Die Fettzeitung von Joseph Beuys gehört zu den Raritäten, die nicht mehr mitzunehmen sind. „Er tränkte eine Ausgabe von ,Essen & Trinken‘ in Fett. Die ruht nun in einer Pappschachtel, jedes Blättern würde sie zerstören. Dennoch kam eine Journalistin extra aus Hamburg, um sie zu bestaunen“, erinnert sich Detlef Stein. Der Kunstwissenschaftler holt sich regelmäßig staubige Fingerkuppen, wenn er Schätze der Ausleihe aus den Fächern zieht. Seit sieben Jahren stellt er jeden letzten Mittwoch im Monat eines der Werke vor. Er enthüllt Geschichten, ordnet zeitlich ein, erklärt die Technik. Auf der Rückseite der schlichten Rahmen pappt ein vergilbter Zettel, auf dem der Ankaufspreis notiert ist. Das Kalenderblatt von Hanne Darboven wurde einst für 25 D-Mark erworben, der Richter für 300. In Auktionshäusern blättern Sammler inzwischen schwindelerregende Summen auf den Tisch, um einen Richter mit nach Hause zu nehmen. „Die Auswahl der Jury, die in den 70er-Jahren einkaufte, lässt auf großen Sachverstand schließen“, sagt Stein.

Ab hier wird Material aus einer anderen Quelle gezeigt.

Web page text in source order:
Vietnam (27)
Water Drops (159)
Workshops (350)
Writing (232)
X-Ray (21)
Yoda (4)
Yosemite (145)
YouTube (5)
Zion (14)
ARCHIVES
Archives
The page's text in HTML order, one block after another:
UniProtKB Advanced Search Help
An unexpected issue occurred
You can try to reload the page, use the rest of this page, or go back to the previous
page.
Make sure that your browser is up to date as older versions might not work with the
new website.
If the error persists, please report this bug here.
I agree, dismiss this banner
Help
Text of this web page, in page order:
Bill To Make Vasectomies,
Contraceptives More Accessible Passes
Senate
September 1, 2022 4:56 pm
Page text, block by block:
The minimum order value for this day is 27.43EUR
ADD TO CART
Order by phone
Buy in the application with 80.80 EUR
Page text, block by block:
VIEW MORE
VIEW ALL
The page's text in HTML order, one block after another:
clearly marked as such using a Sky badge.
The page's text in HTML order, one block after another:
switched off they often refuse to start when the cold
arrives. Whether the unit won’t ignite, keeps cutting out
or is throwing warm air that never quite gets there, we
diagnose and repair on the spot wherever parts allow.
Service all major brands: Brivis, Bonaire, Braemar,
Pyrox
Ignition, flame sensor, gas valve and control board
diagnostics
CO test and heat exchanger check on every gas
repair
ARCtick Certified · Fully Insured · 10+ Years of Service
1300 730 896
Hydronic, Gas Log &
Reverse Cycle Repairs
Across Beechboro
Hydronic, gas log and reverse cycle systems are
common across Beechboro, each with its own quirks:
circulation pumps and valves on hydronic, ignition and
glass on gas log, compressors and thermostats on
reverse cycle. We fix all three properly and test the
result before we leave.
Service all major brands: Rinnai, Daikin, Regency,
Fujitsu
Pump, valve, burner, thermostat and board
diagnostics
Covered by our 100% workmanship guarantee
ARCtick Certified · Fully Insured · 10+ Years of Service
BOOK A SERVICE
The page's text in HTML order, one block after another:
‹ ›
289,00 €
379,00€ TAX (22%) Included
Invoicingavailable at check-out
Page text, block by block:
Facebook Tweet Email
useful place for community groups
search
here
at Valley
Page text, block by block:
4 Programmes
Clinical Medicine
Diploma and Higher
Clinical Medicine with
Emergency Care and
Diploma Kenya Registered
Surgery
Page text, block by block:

Für die Jubiläumsausstellung, die vorher in der Landesvertretung Bremen in Berlin zu sehen war, hat der Kurator 40 Favoriten der Sammlung ausgewählt. Ein Richard Hamilton ist darunter, ein Plakatmotiv von Klaus Staeck vom Brandenburger Tor und eine Grafik des Verhüllungskünstlers Christo. Dessen Ansatz, Arbeiten im öffentlichen Raum zu inszenieren, damit diese frei für jedermann wahrnehmbar sind, bringt die Idee der Graphothek auf den Punkt: Kunst soll sich öffnen. Das Konzept geht auf: Neben Privatpersonen stöbern Vertreter von Banken und Praxen im Bestand. „Sogar die Städtische Galerie wurde fündig. Ein anderes Mal kam ein Künstler und hat eines seiner Werke für einige Wochen mitnehmen wollen“, erinnert sich Guntram Schwotzer, Mitarbeiter der Stadtbibliothek. Er wechselt auch gern die Motive an der heimischen Wand: „Derzeit hängt ein Alexander Calder bei uns, er passt so wunderbar ins Wohnzimmer. Das Zurückgeben wird wohl schwerfallen.“
Die Ausstellung „40 Jahre – 40 Werke“ von Mittwoch, 18. November, bis Dienstag, 12. Januar, Wallsaal der Zentralbibliothek. Vernissage am 18. November, 19 Uhr.